AIB has finally owned up to a massive tracker mortgage problem, after denying it for years.
It will have to restore at least 3,000 homeowners to good- value trackers and compensate them.
* A delay in floating AIB on the public markets to 2017 wouldn't be an issue, its chief executive Bernard Byrne has said.
However, he added that it would be preferable to go before the end of this year as planned.
As the bank announced it had almost doubled its pre-tax profits in 2015, Mr Byrne said AIB was ready to begin its return to private ownership this year, but the market currently is volatile.
* Borrowing costs for the State have fallen so low it would cost lenders to buy Irish bonds, as the markets continue to shrug off the impact of last week's inconclusive general election.

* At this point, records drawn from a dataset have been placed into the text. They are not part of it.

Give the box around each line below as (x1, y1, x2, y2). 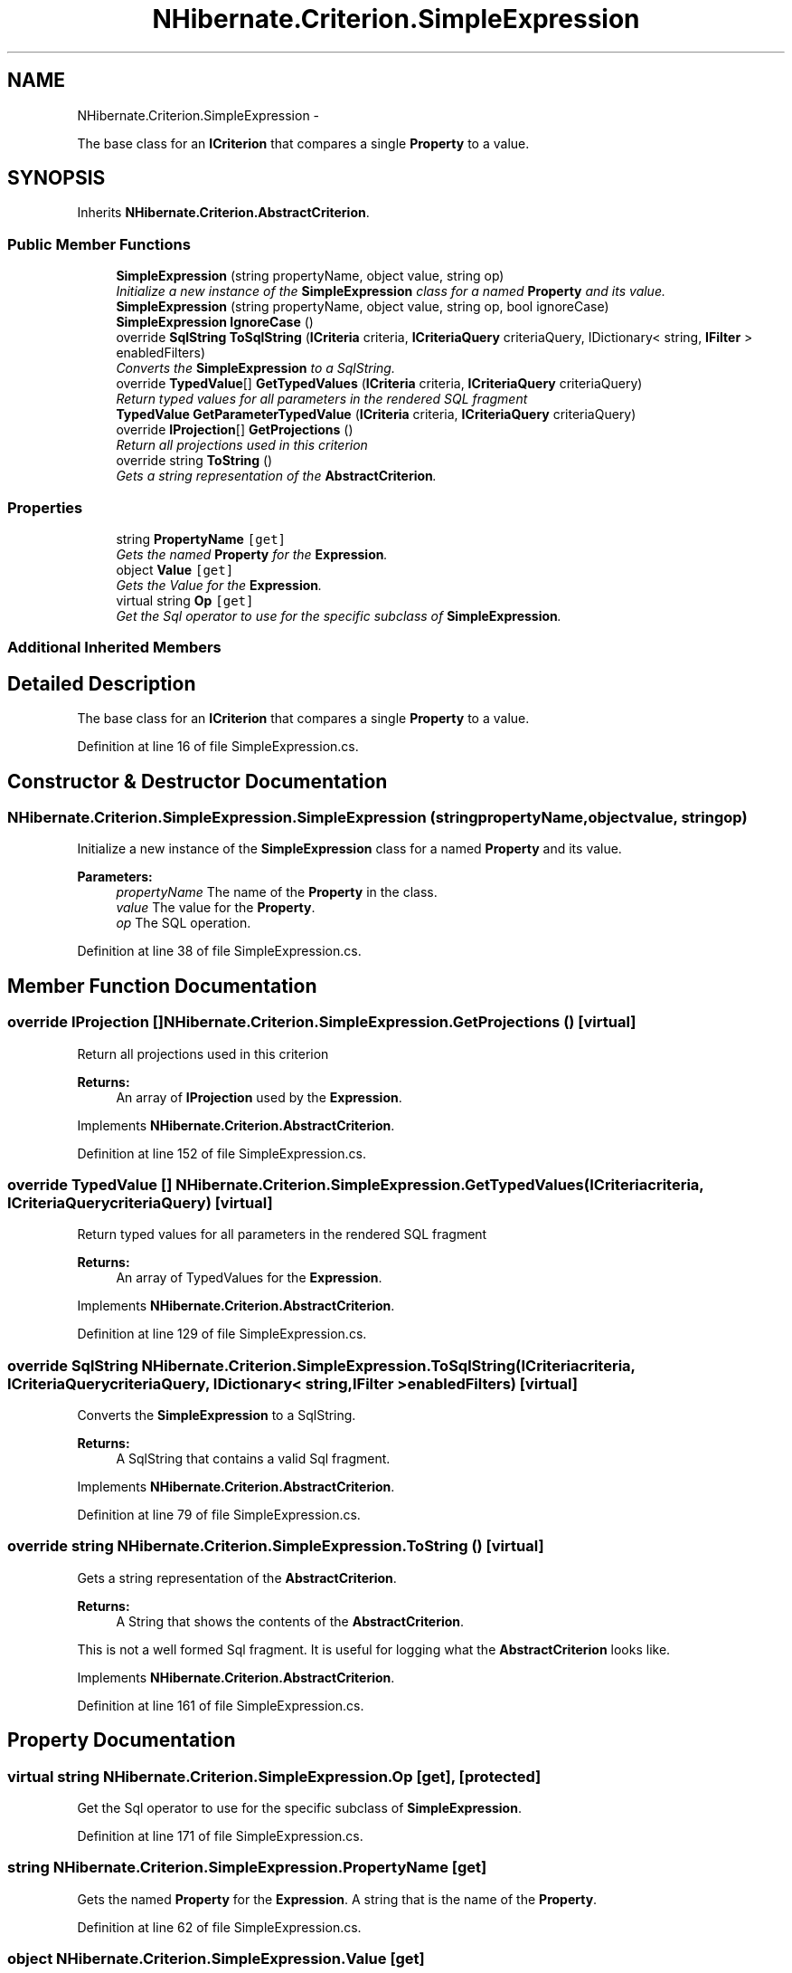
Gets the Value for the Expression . (116, 577, 323, 593)
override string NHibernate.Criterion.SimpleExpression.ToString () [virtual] (7, 1537, 544, 1556)
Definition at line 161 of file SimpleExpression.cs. (77, 1697, 364, 1713)
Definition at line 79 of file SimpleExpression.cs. (77, 1507, 361, 1523)
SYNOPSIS (7, 167, 106, 190)
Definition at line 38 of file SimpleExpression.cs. (77, 943, 362, 959)
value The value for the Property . (116, 900, 316, 916)
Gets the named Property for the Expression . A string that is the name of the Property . (77, 1891, 598, 1907)

So called negative interest rates happen when investors have to pay so much for a bond that it is more than the combined face value of the debt plus the interest due on it.
The higher the price paid for the bonds, the lower the yields, or return.
The Irish Times
* AIB wrote off in excess of €600m of residential mortgage loans in Ireland over the course of last year according to results in the bank's annual results.
In 2015 the bank made a pre-tax profit of €1.9bn, which represented an increase of 72pc on its profits from 2014.
AIB chief executive, Bernard Byrne, said the bank is ready for an initial public offering based on suitable market conditions.
* Former Dragons' Den star, Sarah Newman, sold all of her assets to pay off creditors before she had been declared bankrupt.
It emerged on Thursday that Ms Newman was declared bankrupt by a UK court.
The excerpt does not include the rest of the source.